If anyone asked me to describe my week using three words, I’d use ‘exciting, tiring, loud’, because that is exactly what it was. For me, personally, it was not the death-defying week we so often see on the television, and I enjoyed myself all the same. My advice to future Freshers is as follows:
- Down it, fresher! Get involved as much as you can, join loads of societies and don’t forget all the freebies during Fresher’s Fair! (Although I must admit the measly slice of Domino’s pizza was a little disappointing!)
- Try not to be too protective over your food/belongings. You will be living with these people for a year, so best not to start a food war too early. You should also consider labelling your stuff if you’re worried that someone might take it.
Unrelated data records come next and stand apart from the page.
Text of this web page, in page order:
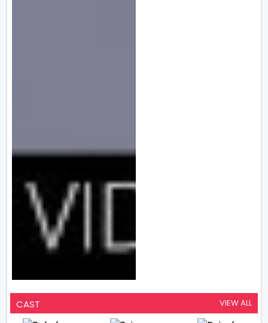
CAST VIEW ALL
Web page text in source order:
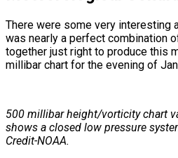
There were some very interesting
was nearly a perfect combination
together just right to produce this
millibar chart for the evening of
500 millibar height/vorticity chart
shows a closed low pressure
Credit-NOAA.
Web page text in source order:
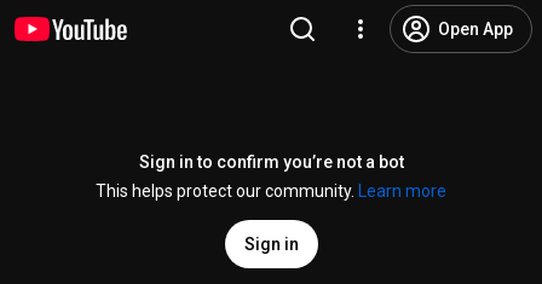
Open App
Sign in to confirm you’re not a bot
This helps protect our community.
Learn more
Sign in
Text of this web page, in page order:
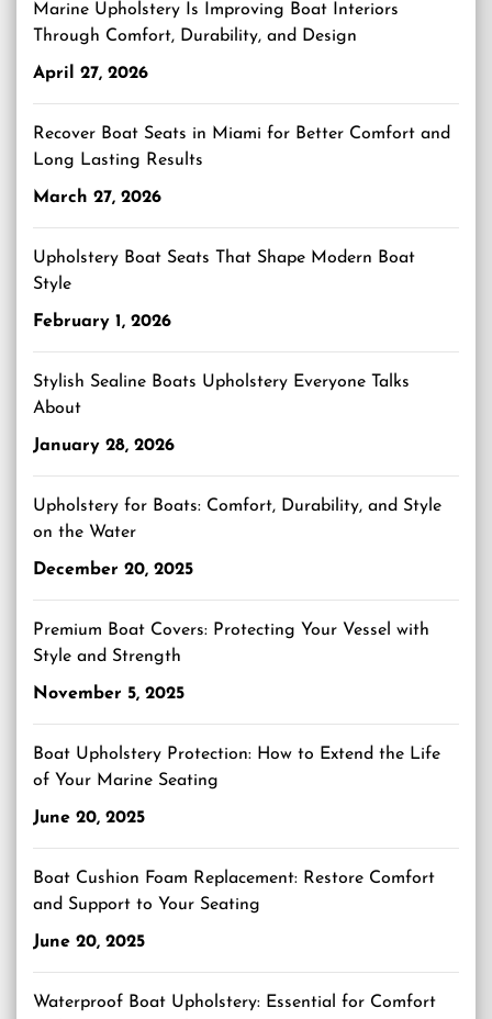
Marine Upholstery Is Improving Boat Interiors
Through Comfort, Durability, and Design
April 27, 2026
Recover Boat Seats in Miami for Better Comfort and
Long Lasting Results
March 27, 2026
Upholstery Boat Seats That Shape Modern Boat
Style
February 1, 2026
Stylish Sealine Boats Upholstery Everyone Talks
About
January 28, 2026
Upholstery for Boats: Comfort, Durability, and Style
on the Water
December 20, 2025
Premium Boat Covers: Protecting Your Vessel with
Style and Strength
November 5, 2025
Boat Upholstery Protection: How to Extend the Life
of Your Marine Seating
June 20, 2025
Boat Cushion Foam Replacement: Restore Comfort
and Support to Your Seating
June 20, 2025
Waterproof Boat Upholstery: Essential for Comfort
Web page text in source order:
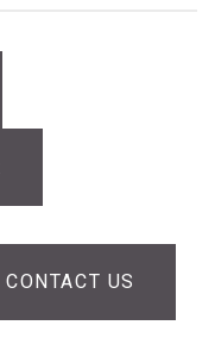
CONTACT US
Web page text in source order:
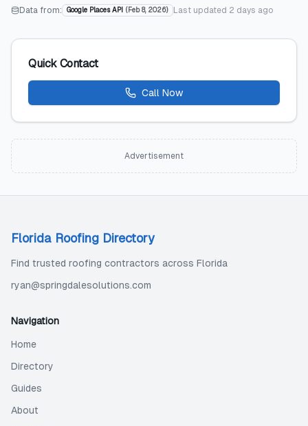
Data from: Google Places API ( Feb 8, 2026) Last updated 2 days ago
Quick Contact
Call Now
Advertisement
Florida Roofing Directory
Find trusted roofing contractors across Florida
ryan@springdalesolutions.com
Navigation
Home
Directory
Guides
About
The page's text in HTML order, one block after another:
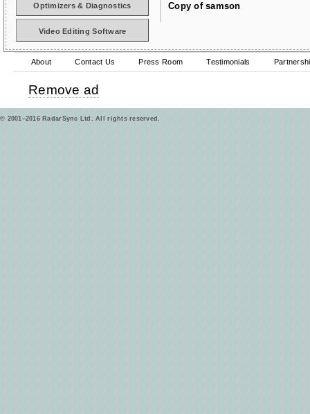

- Don’t expect too much. Or too little. Come into Lancaster with an open mind (and wallet), and do not forget that Freshers’ Week is a time of excitement and fun before all the hard work starts. As much as you might dislike it, you’ll miss it once it’s over!
Freshers’ Week was both expected and unexpected. I was expecting the large amounts of alcohol, the cacophonous sounds of drunken laughter and the sight of people falling over, and I was expecting the busy clubs, the queues and the drunken taxi rides home. But it was also more than I expected; I did not expect to start territorial wars over food, to stand outside the door of a roommate who you knew was inside there but had seemingly never stepped foot into the corridor, and I definitely did not expect to be ill for any other reason than copious amounts alcohol. However, after all the chaos, I can admit that I did enjoy Freshers’ Week but was somewhat glad when it was over, as it finally guaranteed me some good old sleep.